学习目的:练习selenium的用法,获取美食杰--->菜谱大全--->早餐 页面中的菜名以及作者名,保存到TXT文件中
1、首先引入所需要的包
from selenium.webdriver.common.action_chains import ActionChains #模拟鼠标
from selenium import webdriver
import time
2、打开美食杰的首页,隐式等待十秒,等待页面加载完成
driver = webdriver.Firefox()
driver.get('https://www.meishij.net/')
driver.implicitly_wait(10)
3、 通过查找到<菜谱大全>在网页中的位置,模拟鼠标移动到<菜谱大全>上
cai_pu = driver.find_element_by_css_selector('li.hasmore a.link.pngFix')

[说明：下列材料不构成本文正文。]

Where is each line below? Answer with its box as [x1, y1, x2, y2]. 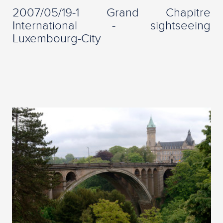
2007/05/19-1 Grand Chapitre [12, 5, 211, 20]
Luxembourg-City [12, 31, 101, 46]
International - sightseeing [12, 18, 211, 33]
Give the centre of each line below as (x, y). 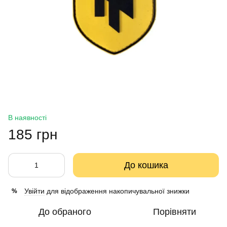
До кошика (146, 165)
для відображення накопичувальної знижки (117, 191)
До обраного (65, 212)
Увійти (34, 191)
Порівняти (174, 212)
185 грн (33, 135)
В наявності (27, 118)
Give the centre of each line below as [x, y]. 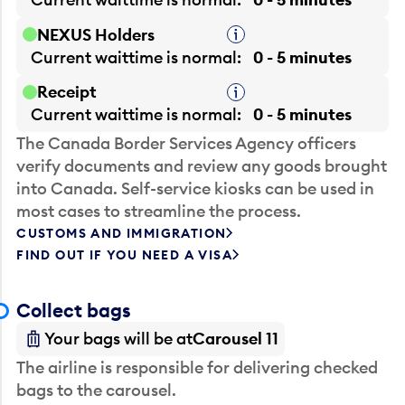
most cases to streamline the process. [159, 212]
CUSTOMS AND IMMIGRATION [122, 234]
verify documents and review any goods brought [202, 166]
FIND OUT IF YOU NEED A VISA [125, 255]
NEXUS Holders [96, 34]
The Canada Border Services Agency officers [187, 144]
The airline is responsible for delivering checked [198, 368]
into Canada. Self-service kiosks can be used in [196, 189]
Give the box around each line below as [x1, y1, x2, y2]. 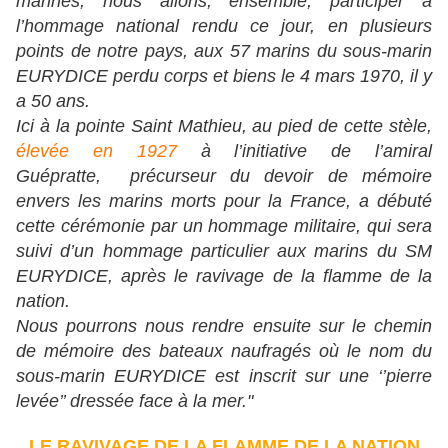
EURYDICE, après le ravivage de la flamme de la [16, 266, 432, 287]
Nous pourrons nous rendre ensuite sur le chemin [16, 316, 432, 337]
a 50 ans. [16, 91, 90, 112]
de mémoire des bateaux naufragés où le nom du [16, 341, 432, 362]
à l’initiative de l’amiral [176, 141, 433, 162]
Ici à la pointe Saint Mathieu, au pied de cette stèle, [16, 116, 432, 137]
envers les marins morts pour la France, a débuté [16, 191, 432, 212]
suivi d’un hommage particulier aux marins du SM [16, 241, 432, 262]
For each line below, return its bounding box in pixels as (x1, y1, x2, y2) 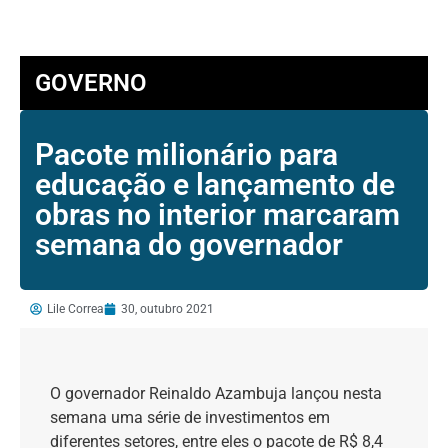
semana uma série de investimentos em (50, 407, 330, 427)
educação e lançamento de (35, 166, 395, 202)
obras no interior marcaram (35, 196, 400, 232)
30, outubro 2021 (121, 301, 214, 316)
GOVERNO (35, 68, 147, 97)
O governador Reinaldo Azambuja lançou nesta (50, 383, 382, 403)
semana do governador (35, 226, 343, 262)
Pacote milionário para (35, 136, 338, 172)
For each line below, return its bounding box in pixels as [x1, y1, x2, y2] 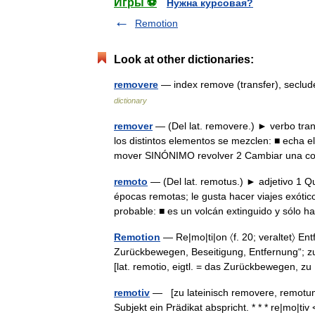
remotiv [114, 287, 150, 298]
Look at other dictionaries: [114, 53, 254, 65]
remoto [114, 176, 148, 187]
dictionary [114, 96, 147, 105]
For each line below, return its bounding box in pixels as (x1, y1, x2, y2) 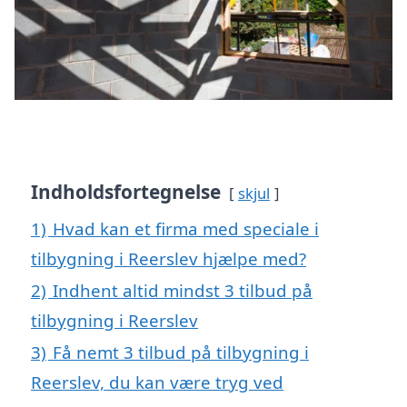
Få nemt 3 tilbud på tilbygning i (53, 340, 309, 363)
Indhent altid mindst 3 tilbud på (53, 278, 313, 302)
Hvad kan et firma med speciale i (53, 216, 319, 240)
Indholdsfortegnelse (31, 178, 221, 204)
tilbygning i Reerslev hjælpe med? (31, 246, 306, 270)
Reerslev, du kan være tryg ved (31, 370, 283, 393)
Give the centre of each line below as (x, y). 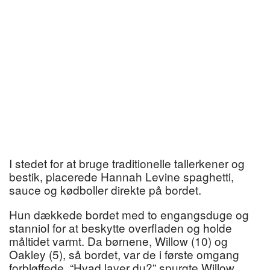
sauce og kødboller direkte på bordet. (105, 190)
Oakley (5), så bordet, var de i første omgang (124, 254)
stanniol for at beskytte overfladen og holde (121, 228)
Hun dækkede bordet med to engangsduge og (129, 215)
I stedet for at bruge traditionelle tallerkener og (127, 163)
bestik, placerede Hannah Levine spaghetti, (121, 177)
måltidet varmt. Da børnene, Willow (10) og (118, 241)
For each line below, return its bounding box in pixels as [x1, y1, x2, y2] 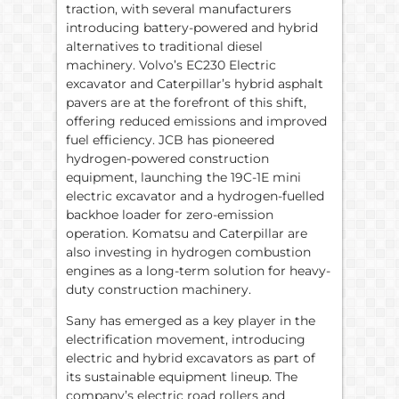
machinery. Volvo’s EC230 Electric [66, 56, 276, 73]
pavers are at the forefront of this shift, [66, 94, 306, 110]
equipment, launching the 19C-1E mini [66, 168, 301, 185]
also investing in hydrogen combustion [66, 243, 311, 260]
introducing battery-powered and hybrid [66, 19, 318, 36]
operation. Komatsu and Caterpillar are [66, 224, 307, 241]
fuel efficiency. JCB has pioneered [66, 131, 274, 148]
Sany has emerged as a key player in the [66, 313, 315, 330]
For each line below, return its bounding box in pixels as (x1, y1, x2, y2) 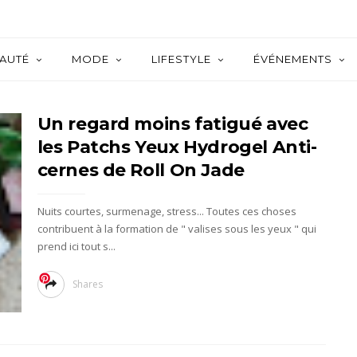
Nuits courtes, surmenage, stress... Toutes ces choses (37, 204, 296, 218)
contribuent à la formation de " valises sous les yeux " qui (37, 222, 316, 236)
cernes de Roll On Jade (37, 159, 245, 181)
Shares (72, 277, 103, 291)
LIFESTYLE (151, 53, 211, 65)
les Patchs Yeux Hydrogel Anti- (37, 136, 317, 158)
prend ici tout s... (37, 239, 116, 253)
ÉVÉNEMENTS (253, 53, 332, 65)
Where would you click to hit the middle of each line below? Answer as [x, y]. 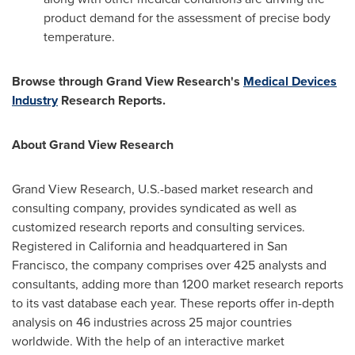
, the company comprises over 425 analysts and [196, 265]
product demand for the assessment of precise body [187, 18]
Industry [35, 100]
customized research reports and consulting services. [158, 227]
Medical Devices [290, 81]
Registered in [50, 246]
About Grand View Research [93, 145]
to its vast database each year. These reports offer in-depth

ActionChains(driver).move_to_element(cai_pu).perform()
4、找到<早餐>,并自动点击跳转到<早餐>页面上
driver.find_element_by_link_text('早餐').click()
driver.implicitly_wait(10)
5、模拟鼠标下拉滑动条
# 使用js控制滑动条
for row in range(1,7,2):
x = float(row) / 6
js = 'document.documentElement.scrollTop = document.documentElement.scrollHeight * %f'%x
driver.execute_script(js)
time.sleep(1)
6、获取早餐美食的信息,保存到meishijie.txt 文件中
info_lists = driver.find_elements_by_css_selector('div.c1')
for info in info_lists:
name = info.find_element_by_tag_name('strong').text
author = info.find_element_by_tag_name('em').text
# print(name + "-->" +author)
with open('meishijie.txt','a',encoding='utf-8') as f:
f.write(name+"-->"+author+"\n")
7、以下是完整代码
from selenium.webdriver.common.action_chains import ActionChains #模拟鼠标
from selenium import webdriver
import time
driver = webdriver.Firefox()
driver.get('https://www.meishij.net/')
driver.implicitly_wait(10)
cai_pu = driver.find_element_by_css_selector('li.hasmore a.link.pngFix')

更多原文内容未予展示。